Senior community figures endorse message by director of race-relations think tank The Runnymede Trust following a presentation this week

The Birmingham Jame Masjid mosque on Birchfield Road in Birmingham which has had its windows smashed with a sledgehammer. Photo credit: Aaron Chown/PA Wire
The Birmingham Jame Masjid mosque on Birchfield Road in Birmingham which has had its windows smashed with a sledgehammer. Photo credit: Aaron Chown/PA Wire

Senior Jewish representatives have welcomed the message from a race-equality think-tank that adherents of different religions must support one another if the UK is to rid itself of racism.

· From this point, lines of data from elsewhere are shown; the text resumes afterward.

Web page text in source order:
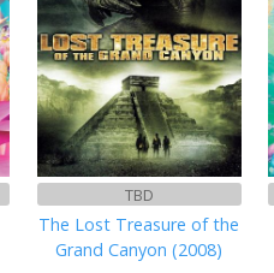
TBD
The Lost Treasure of the
Grand Canyon (2008)
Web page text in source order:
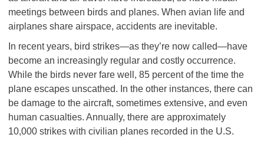
meetings between birds and planes. When avian life and
airplanes share airspace, accidents are inevitable.
In recent years, bird strikes—as they’re now called—have
become an increasingly regular and costly occurrence.
While the birds never fare well, 85 percent of the time the
plane escapes unscathed. In the other instances, there can
be damage to the aircraft, sometimes extensive, and even
human casualties. Annually, there are approximately
10,000 strikes with civilian planes recorded in the U.S.

It follows a presentation from Dr Omar Khan, director of the race equality think-tank The Runnymede Trust, to representatives of the Board of Deputies, United Synagogue, Jewish Council for Racial Equality (JCORE), Community Security Trust (CST), Union of Jewish Students (UJS) and the Council of Christians and Jews.

Islamophobia has become a prominent issue after attacks on five mosques in Birmingham were reported just days after a white nationalist armed with a slew of weapons walked into two mosques in New Zealand and opened fire, killing 50.

Members of the community watch the presentation

“The best way any racism can be challenged is through solidarity and respect between communities to better understand and challenge the different racisms suffered by others as well as those suffered by one’s own community,” said Dr Khan.

Dr Edie Friedman of JCORE said: “Much has been written about of late about Islamophobia within political parties. We have seen a disturbing increase in Islamophobia since the Christchurch tragedy, which should sound alarm bells for all of us. We need to work together to combat all forms of racism within our communities and wider society.”